Daryl Hill plans to play for as long as he possibly can. The 62-year-old from Baltimore travels down to D.C. to compete in WDCTT leagues about once or twice every couple months and in the local tournaments throughout the year.
In 2017, he went to Birmingham, Alabama, to compete in table tennis at the National Senior Games, a two-week long, multi-sport competition for athletes aged 50 and over also known as the “Senior Olympics.” Two years later, Hill went to Albuquerque, New Mexico, for the same event, and is currently in the process of trying to qualify for the 2021 Games in Fort Lauderdale, Florida.
“Will any of us be world class players? Absolutely not,” Hill says. “But it’s just to stay healthy and enjoy the game.”
At 57, Ted Vdelson is one of the younger players on Saturdays. He played table tennis in middle school, high school, and seriously in college at the University of Maryland. He hadn’t played competitively since, but got back into it last summer.

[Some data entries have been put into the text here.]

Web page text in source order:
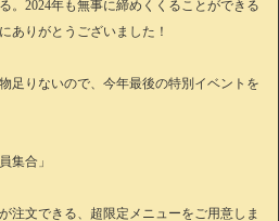
。2024年も無事に締めくくることができる
ありがとうございました！
足りないので、今年最後の特別イベントを
集合」
注文できる、超限定メニューをご用意しま
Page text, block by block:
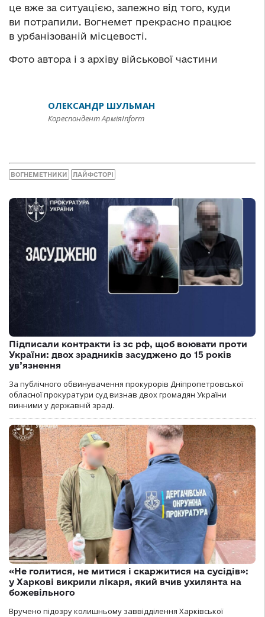
це вже за ситуацією, залежно від того, куди
ви потрапили. Вогнемет прекрасно працює
в урбанізованій місцевості.
Фото автора і з архіву військової частини
ОЛЕКСАНДР ШУЛЬМАН
Кореспондент АрміяInform
ВОГНЕМЕТНИКИ ЛАЙФСТОРІ
Підписали контракти із зс рф, щоб воювати проти
України: двох зрадників засуджено до 15 років
ув’язнення
За публічного обвинувачення прокурорів Дніпропетровської
обласної прокуратури суд визнав двох громадян України
винними у державній зраді.
«Не голитися, не митися і скаржитися на сусідів»:
у Харкові викрили лікаря, який вчив ухилянта на
божевільного
Вручено підозру колишньому заввідділення Харківської
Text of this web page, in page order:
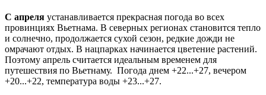
С апреля устанавливается прекрасная погода во всех
провинциях Вьетнама. В северных регионах становится тепло
и солнечно, продолжается сухой сезон, редкие дожди не
омрачают отдых. В нацпарках начинается цветение растений.
Поэтому апрель считается идеальным временем для
путешествия по Вьетнаму. Погода днем +22...+27, вечером
+20...+22, температура воды +23...+27.
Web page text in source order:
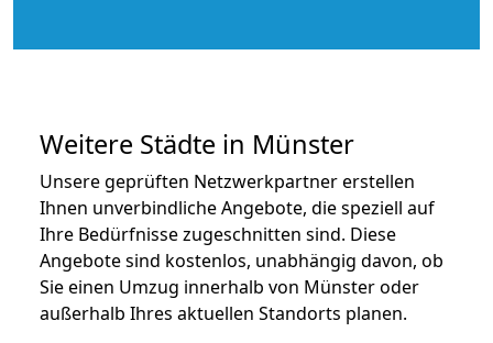
Weitere Städte in Münster
Unsere geprüften Netzwerkpartner erstellen
Ihnen unverbindliche Angebote, die speziell auf
Ihre Bedürfnisse zugeschnitten sind. Diese
Angebote sind kostenlos, unabhängig davon, ob
Sie einen Umzug innerhalb von Münster oder
außerhalb Ihres aktuellen Standorts planen.
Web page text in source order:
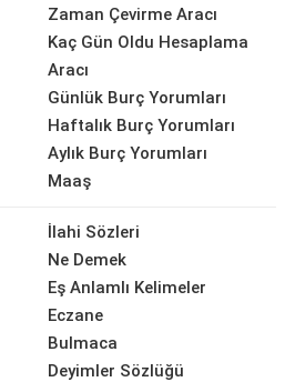
Zaman Çevirme Aracı
Kaç Gün Oldu Hesaplama
Aracı
Günlük Burç Yorumları
Haftalık Burç Yorumları
Aylık Burç Yorumları
Maaş
İlahi Sözleri
Ne Demek
Eş Anlamlı Kelimeler
Eczane
Bulmaca
Deyimler Sözlüğü
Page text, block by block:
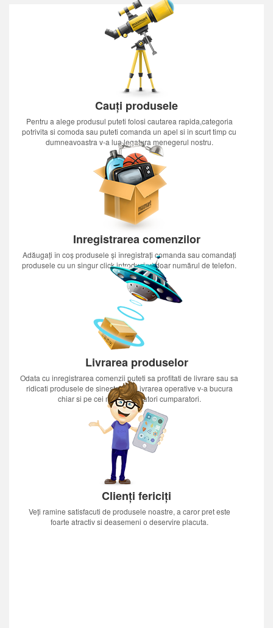
Cauți produsele
Pentru a alege produsul puteti folosi cautarea rapida,categoria
potrivita si comoda sau puteti comanda un apel si in scurt timp cu
dumneavoastra v-a lua legatura menegerul nostru.
Inregistrarea comenzilor
Adăugați în coș produsele și înregistrați comanda sau comandați
produsele cu un singur click introducînd doar numărul de telefon.
Livrarea produselor
Odata cu inregistrarea comenzii puteti sa profitati de livrare sau sa
ridicati produsele de sinestatator.Livrarea operative v-a bucura
chiar si pe cei mai nerabdatori cumparatori.
Clienți fericiți
Veți ramine satisfacuti de produsele noastre, a caror pret este
foarte atractiv si deasemeni o deservire placuta.
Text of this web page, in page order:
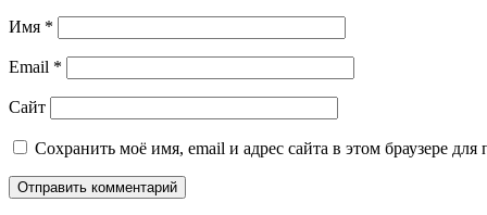
Имя *
Email *
Сайт
Сохранить моё имя, email и адрес сайта в этом браузере
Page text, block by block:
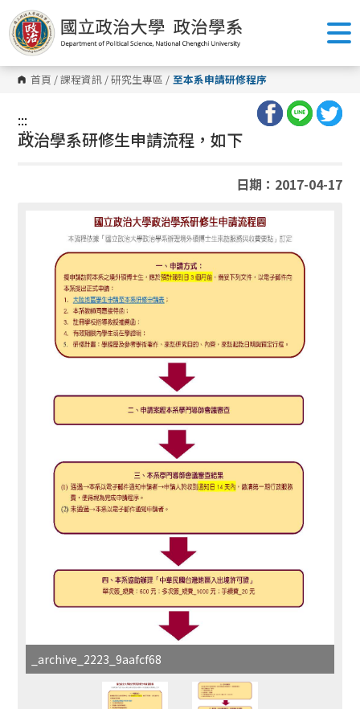
跳
到
主
要
內
容
區 首頁 /課程資訊 /研究生專區 / 至本系申請研修程序
:::
:::
政治學系研修生申請流程，如下
日期：2017-04-17
_archive_2223_9aafcf68
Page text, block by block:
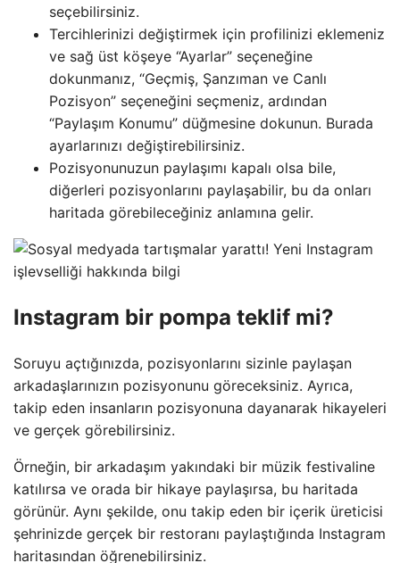
seçebilirsiniz.
Tercihlerinizi değiştirmek için profilinizi eklemeniz
ve sağ üst köşeye “Ayarlar” seçeneğine
dokunmanız, “Geçmiş, Şanzıman ve Canlı
Pozisyon” seçeneğini seçmeniz, ardından
“Paylaşım Konumu” düğmesine dokunun. Burada
ayarlarınızı değiştirebilirsiniz.
Pozisyonunuzun paylaşımı kapalı olsa bile,
diğerleri pozisyonlarını paylaşabilir, bu da onları
haritada görebileceğiniz anlamına gelir.
Instagram bir pompa teklif mi?
Soruyu açtığınızda, pozisyonlarını sizinle paylaşan
arkadaşlarınızın pozisyonunu göreceksiniz. Ayrıca,
takip eden insanların pozisyonuna dayanarak hikayeleri
ve gerçek görebilirsiniz.
Örneğin, bir arkadaşım yakındaki bir müzik festivaline
katılırsa ve orada bir hikaye paylaşırsa, bu haritada
görünür. Aynı şekilde, onu takip eden bir içerik üreticisi
şehrinizde gerçek bir restoranı paylaştığında Instagram
haritasından öğrenebilirsiniz.
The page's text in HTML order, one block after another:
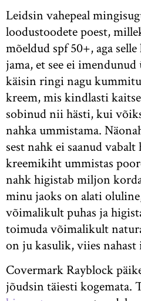
Leidsin vahepeal
loodustoodete poest,
mõeldud spf 50+, aga
jama, et see ei imendunud
käisin ringi nagu
kreem, mis kindlasti
sobinud nii hästi, kui
nahka ummistama.
sest nahk ei saanud
kreemikiht ummistas
nahk higistab miljon
minu jaoks on alati
võimalikult puhas ja
toimuda võimalikult
on ju kasulik, viies nahast
Covermark Rayblock
jõudsin täiesti kogemata.
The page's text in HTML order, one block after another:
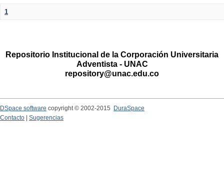
1
Repositorio Institucional de la Corporación Universitaria
Adventista - UNAC
repository@unac.edu.co
DSpace software copyright © 2002-2015
DuraSpace
Contacto
Sugerencias
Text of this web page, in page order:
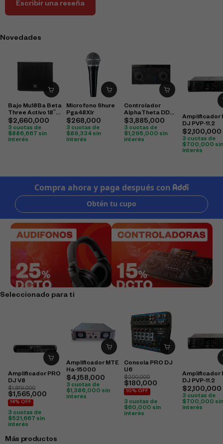
Escribir una reseña
Novedades
Bajo Mu18Ba Beta
Three Activo 18″
500W
$2,660,000
3 cuotas de
$886,667 sin
interés
Microfono Shure
Pga48Xlr
$268,000
3 cuotas de
$89,334sin
interés
Controlador
AlphaTheta DDJ-
GRV6 4 canales
$3,885,000
3 cuotas de
$1,295,000 sin
interés
Amplificador
DJ PVP-11.2
$2,100,000
3 cuotas de
$700,000 sin
interés
Seleccionado para ti
Amplificador PRO
DJ V8
$1,819,000
$1,565,000
14% OFF
3 cuotas de
$521,667 sin
interés
Amplificador MTE
Ha-15000
$4,158,000
3 cuotas de
$1,386,000 sin
interés
Consola PRO DJ
U6
$200,000
$180,000
10% OFF
3 cuotas de
$60,000 sin
interés
Amplificador
DJ PVP-11.2
$2,100,000
3 cuotas de
$700,000 sin
interés
Más productos
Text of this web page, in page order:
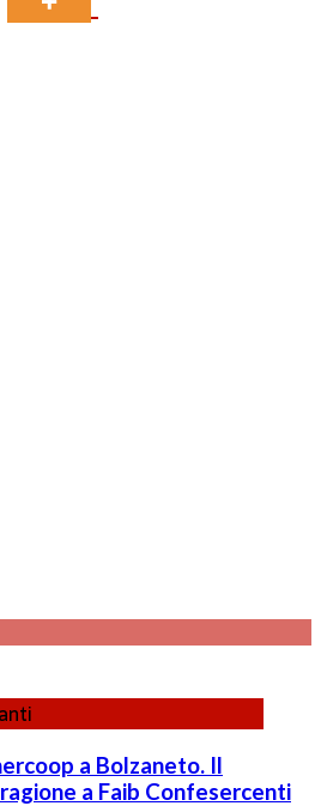
a Bolzaneto. Il
a Faib Confesercenti
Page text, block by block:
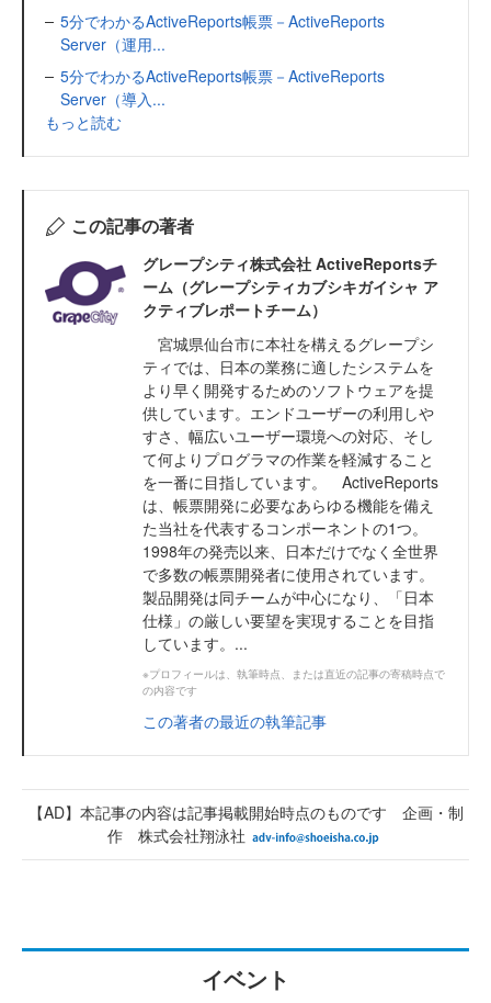
5分でわかるActiveReports帳票－ActiveReports
Server（運用...
5分でわかるActiveReports帳票－ActiveReports
Server（導入...
もっと読む
この記事の著者
グレープシティ株式会社 ActiveReportsチ
ーム（グレープシティカブシキガイシャ ア
クティブレポートチーム）
宮城県仙台市に本社を構えるグレープシ
ティでは、日本の業務に適したシステムを
より早く開発するためのソフトウェアを提
供しています。エンドユーザーの利用しや
すさ、幅広いユーザー環境への対応、そし
て何よりプログラマの作業を軽減すること
を一番に目指しています。 ActiveReports
は、帳票開発に必要なあらゆる機能を備え
た当社を代表するコンポーネントの1つ。
1998年の発売以来、日本だけでなく全世界
で多数の帳票開発者に使用されています。
製品開発は同チームが中心になり、「日本
仕様」の厳しい要望を実現することを目指
しています。...
※プロフィールは、執筆時点、または直近の記事の寄稿時点で
の内容です
この著者の最近の執筆記事
【AD】本記事の内容は記事掲載開始時点のものです 企画・制
作 株式会社翔泳社
イベント
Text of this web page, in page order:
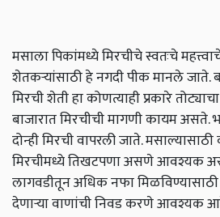
मसाला पिकांमध्ये मिरचीचे स्वतःचे
शेतकऱ्यांसाठी हे नगदी पीक मानले जाते.
मिरची शेती हा कोणत्याही प्रकारे
बाजारात मिरचीची मागणी कायम असते.
दोन्ही मिरची वापरली जाते. मसाल्यासाठी
मिरचीमध्ये तिखटपणा असणे आवश्यक
लागवडीतून अधिक नफा
देणाऱ्या वाणांची निवड करणे आवश्यक
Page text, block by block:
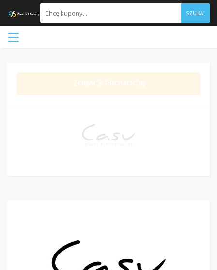
SZUKAJ
ZOBACZ PROMOCJĘ
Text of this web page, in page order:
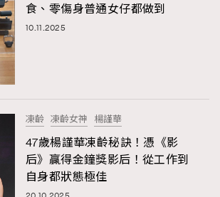
食、零傷身普通女仔都做到
10.11.2025
凍齡 凍齡女神 楊謹華
47歲楊謹華凍齡秘訣！憑《影
后》贏得金鐘獎影后！從工作到
自身都狀態極佳
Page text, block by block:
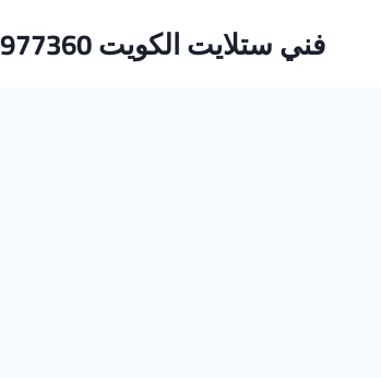
فني ستلايت الكويت 66977360
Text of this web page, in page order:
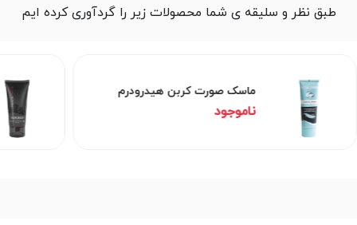
طبق نظر و سلیقه ی شما محصولات زیر را گردآوری کرده ایم
ماسک صورت کربن هیدرودرم
ناموجود
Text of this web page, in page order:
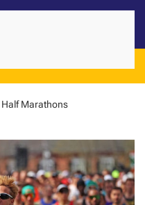
Half Marathons
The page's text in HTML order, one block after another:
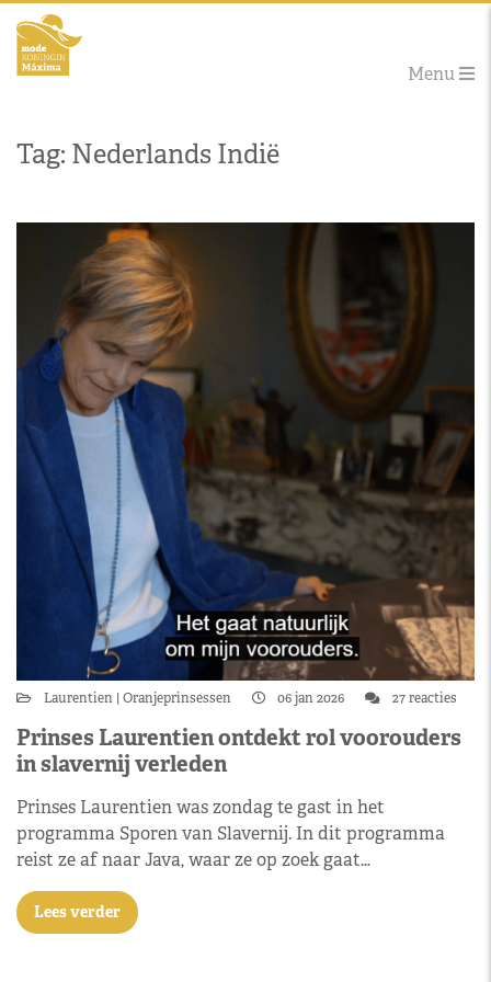
Menu
Tag: Nederlands Indië
Laurentien Oranjeprinsessen 06 jan 2026 27 reacties
Prinses Laurentien ontdekt rol voorouders
in slavernij verleden
Prinses Laurentien was zondag te gast in het
programma Sporen van Slavernij. In dit programma
reist ze af naar Java, waar ze op zoek gaat…
Lees verder
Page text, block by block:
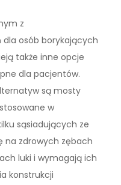
z
dla osób borykających
także inne opcje
dla pacjentów.
są mosty
w
sąsiadujących ze
na zdrowych zębach
luki i wymagają ich
konstrukcji
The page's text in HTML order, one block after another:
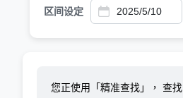
区间设定
您正使用「精准查找」， 查
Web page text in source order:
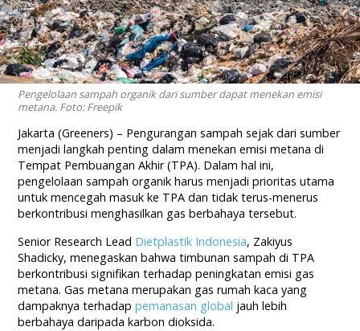
Pengelolaan sampah organik dari sumber dapat menekan emisi
metana. Foto: Freepik
Jakarta (Greeners) – Pengurangan sampah sejak dari sumber
menjadi langkah penting dalam menekan emisi metana di
Tempat Pembuangan Akhir (TPA). Dalam hal ini,
pengelolaan sampah organik harus menjadi prioritas utama
untuk mencegah masuk ke TPA dan tidak terus-menerus
berkontribusi menghasilkan gas berbahaya tersebut.
Senior Research Lead Dietplastik Indonesia, Zakiyus
Shadicky, menegaskan bahwa timbunan sampah di TPA
berkontribusi signifikan terhadap peningkatan emisi gas
metana. Gas metana merupakan gas rumah kaca yang
dampaknya terhadappemanasan global jauh lebih
berbahaya daripada karbon dioksida.
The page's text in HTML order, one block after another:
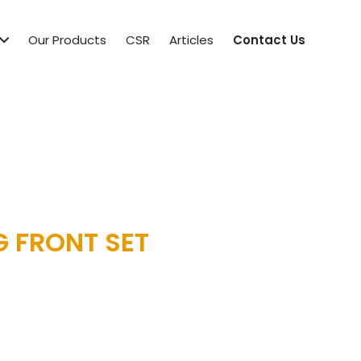
Our Products CSR Articles Contact Us
FRONT SET
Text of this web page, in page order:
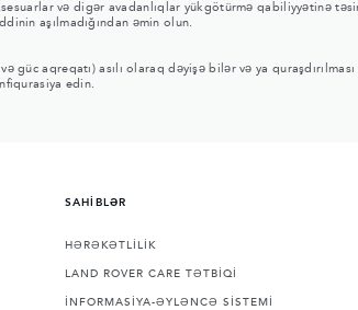
və digər avadanlıqlar yükgötürmə qabiliyyətinə
aşılmadığından əmin olun.
aqreqatı) asılı olaraq dəyişə bilər və ya
edin.
SAHİBLƏR
HƏRƏKƏTLİLİK
LAND ROVER CARE TƏTBİQİ
İNFORMASİYA-ƏYLƏNCƏ SİSTEMİ
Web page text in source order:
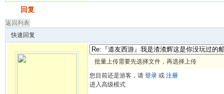
回复
返回列表
快速回复
批量上传需要先选择文件，再选择上传
您目前还是游客，请 登录 或 注册
进入高级模式

Two years ago, doctors diagnosed Vdelson with multiple sclerosis. In addition to physical therapy and visits to his orthopedist, he takes table tennis lessons with Liu and competes regularly on the weekends at WDCTT. Vdelson says he’s felt stronger since picking up the sport again.
“I’m more fit,” he says. “The first lesson I took with her, I had to stop after 45 minutes … Now, after an hour, I can still keep going.”
None of the Saturday league players envision that they’ll stop playing anytime soon. For them, table tennis is a sport of a lifetime.
“Until the day they carry me out in a casket,” Carothers says.